Kısa ve rahat bir araba yolculuğundan sonra şehirdışı sayılabilecek konumdaki merkeze ulaştık. Etraf son derece düzenli, temiz, ve buyur eder şekilde düzenlenmişti. Amacınızı yerine getirebilmeniz, yani eğlenebilmeniz için, sadece bir gösteri değil aynı zamanda etrafında güzel yemekler yenebilecek restoranlar, uzaktan hevesle oralara gelenler için kalacak otel vs. hepsi bir arada ustaca paketlenmişti. Fuayede gezerken pek çok genç çiftin dikkatimi çektiğini söylemeliyim. Bunda önemsenecek şey bilet fiyatlarının azımsanmayacak seviyede olmasıydı. Aranızdan kaç genç bey kız arkadaşını 50-60 Euro verip bir müzikale götürür? Götürse de bunu 14-16 yaşında yapma şansına sahip olur?

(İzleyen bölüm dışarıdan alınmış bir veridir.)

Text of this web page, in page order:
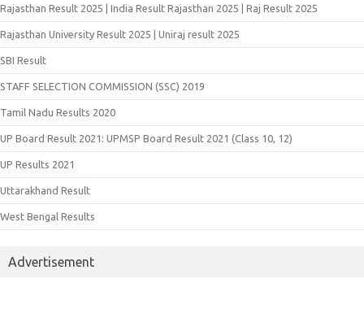
Rajasthan Result 2025 | India Result Rajasthan 2025 | Raj Result 2025
Rajasthan University Result 2025 | Uniraj result 2025
SBI Result
STAFF SELECTION COMMISSION (SSC) 2019
Tamil Nadu Results 2020
UP Board Result 2021: UPMSP Board Result 2021 (Class 10, 12)
UP Results 2021
Uttarakhand Result
West Bengal Results
Advertisement
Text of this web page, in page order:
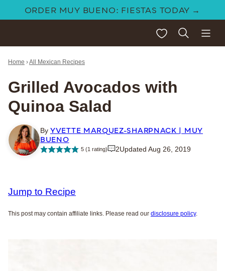
ORDER MUY BUENO: FIESTAS TODAY →
My Favorites
Home ›All Mexican Recipes
Grilled Avocados with
Quinoa Salad
By YVETTE MARQUEZ-SHARPNACK | MUY
BUENO
5(1 rating) 2Updated Aug 26, 2019
Jump to Recipe
This post may contain affiliate links. Please read our disclosure policy.
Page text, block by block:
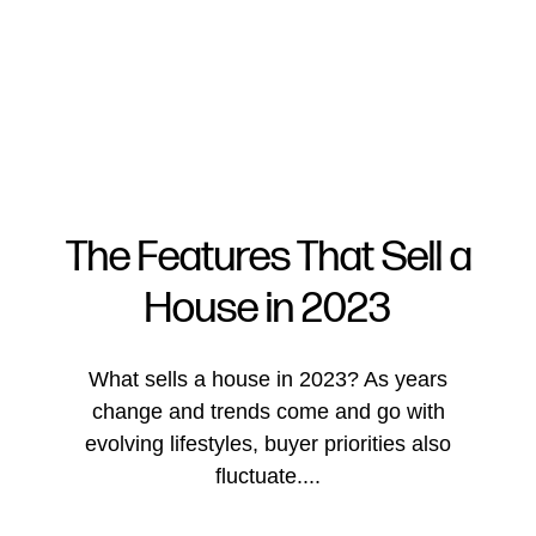
FOLLOW US
About Us
The Features That Sell a
House in 2023
What sells a house in 2023? As years
change and trends come and go with
evolving lifestyles, buyer priorities also
fluctuate....
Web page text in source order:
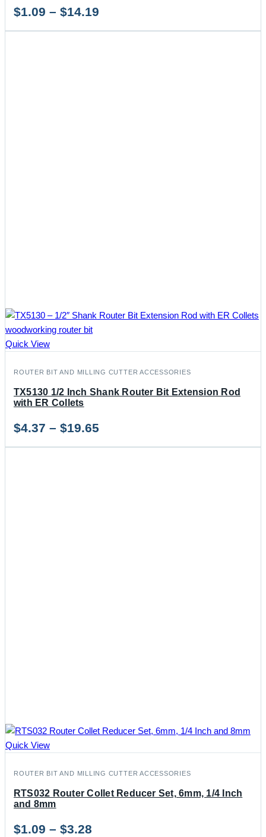
$1.09 – $14.19
range:
Quick View
ROUTER BIT AND MILLING CUTTER ACCESSORIES
TX5130 1/2 Inch Shank Router Bit Extension Rod
with ER Collets
$4.37 – $19.65
range:
Quick View
ROUTER BIT AND MILLING CUTTER ACCESSORIES
RTS032 Router Collet Reducer Set, 6mm, 1/4 Inch
and 8mm
$1.09 – $3.28
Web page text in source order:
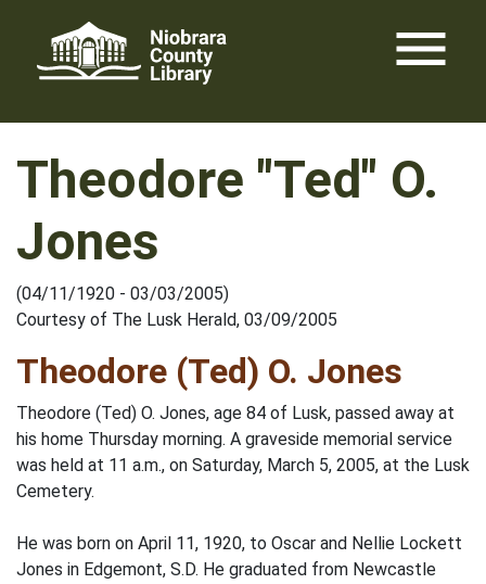
content
menu
Theodore "Ted" O.
Jones
(04/11/1920 - 03/03/2005)
Courtesy of The Lusk Herald, 03/09/2005
Theodore (Ted) O. Jones
Theodore (Ted) O. Jones, age 84 of Lusk, passed away at
his home Thursday morning. A graveside memorial service
was held at 11 a.m., on Saturday, March 5, 2005, at the Lusk
Cemetery.
He was born on April 11, 1920, to Oscar and Nellie Lockett
Jones in Edgemont, S.D. He graduated from Newcastle
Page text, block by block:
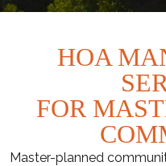
HOA
FOR
Master-planned

Şu müzikali bir kenara bırakıp başka bir konuya atlayalım. Yine aynı dönem içinde bir yardım konserini de izlemem mümkün oldu. Yardım amaçlı olması sunulan show'un çorba görüntüsüne iyi bir özür teşkil ediyordu. Burada da salon tıklım tıklım doluydu. Gösteri içinde tiyatrocu veya balet olup da müzik grubu kurmuş olanlar, korkunç cırtlak bir akordeon eşliğinde etkileyici bir marimba performansı, stand-up yaptığını zanneden bir bey ve grubu, acapello komik şarkılar söyleyen bir grup vs. tüm hünerlerini sunduktan sonra bir soprano üç eser seslendirdi. Açıkcası insanlar sunulanın rock ile opera veya mizah ile laçkalık arasında çalkalanıp durmasından rahatsız olmuş görünmüyorlardı. Her bir kısımda da eğlendikleri açıktı.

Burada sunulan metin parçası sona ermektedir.